What Treatments Are Most Effective for Patients With Brain Metastases?
Dr. Langer:
So brain metastases – really, at one point, were the “bête noir” of treatment. Again, if you go back 20 years, folks diagnosed with brain metastases had extraordinarily poor survival rates. Our only treatment paradigm back then was whole-brain radiation. In the last 10 to 15 years, stereotactic radiation; very focal radiation, multiple beams all converging on separate tumors have become the standard of practice, at least when lung cancer is metastatic to the brain, specifically non-small cell.
And that has coincided with what I consider to be a revolution in how we manage folks who do develop brain metastasis. Number one, the therapies are much more focal and much more effective locally. And number two, and just as importantly, we're sparing a lot of the cognitive damage that used to occur standardly with whole-brain radiation. Whole-brain radiation's still our backup if necessary, but we try ideally to defer it or not implement it if we can.

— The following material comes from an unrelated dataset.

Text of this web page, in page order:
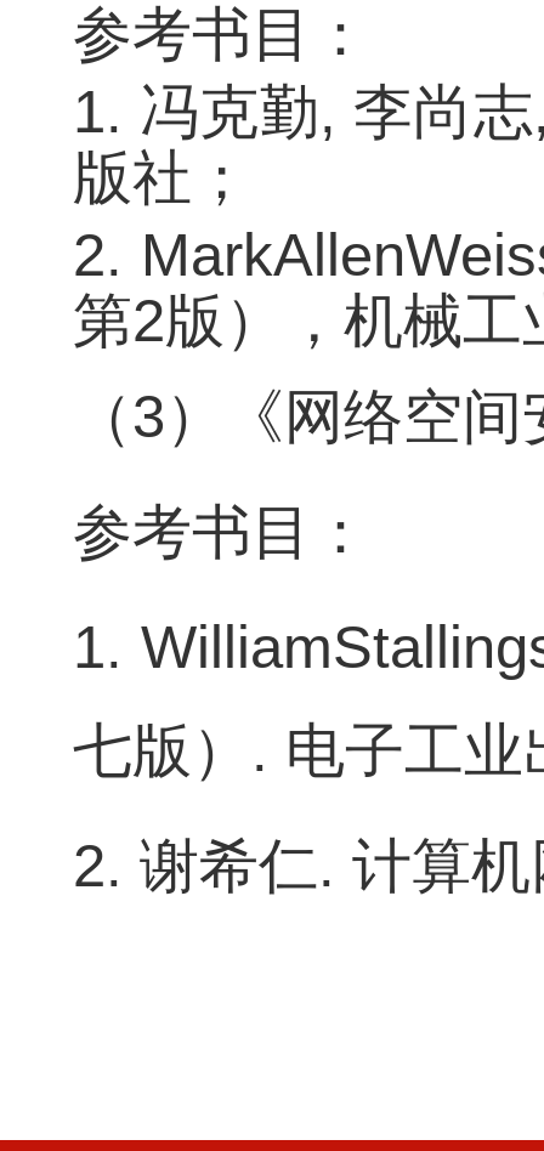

That's part of the excitement. And at Penn, at least, we have four dedicated radiation oncologists who strictly deal with brain metastases or tumors that originate in the brain. Unfortunately, brain involvement is quite commonplace. And ironically, as patients are living longer, we're seeing more and more of this because the brain can often act as a sanctuary site. Tumors can grow in the brain, even if they're responding systemically, or what we call extracranially, outside the brain.
The other important point is that many of the targeted therapies that have developed over the last 10 to 12 years can cross the blood-brain barrier, and actually penetrate into the brain, and shrink tumors in the brain. And again, another perfect example is osimertinib, commercially known as Tagrisso. When it was compared to first-generation drugs, erlotinib (Tarceva), [inaudible 00:02:18]. Not only did it double that progression-free interval I talked about, and actually improved survival, but it had far better brain penetrance.
The incidence of newer-growing brain metastases was much lower in the group getting osimertinib, and we've seen a similar trend with ALK therapy. We have new drugs: alectinib (Alecensa), brigatinib (Alunbrig), lorlatinib (Lorbrena), all of which penetrate that blood-brain barrier far better than the forebears, the ancestral drug, crizotinib (Xalkori). So we see a four to five-fold reduction in the risk of brain progression of disease either manifesting or worsening on the brain. It's improved quality of life and it's improved survival. And frankly, the two go hand-in-hand. Longevity and quality do go hand-in-hand.
I just want to make one other point. That blood-brain barrier is really there to protect us. So if we accidentally ingest a poison, well, that big fatty membrane, that separates the brain from the rest of the body, keeps that poison from getting into the brain. Unfortunately, it also keeps many of the therapeutic agents that we use in oncology from getting into the brain. But the target therapies that I mentioned have the capacity to penetrate the blood-brain barrier, partly because they're much smaller molecules, and they can do so much more easily than antibodies or chemo. And as I said, outcomes are so much better now.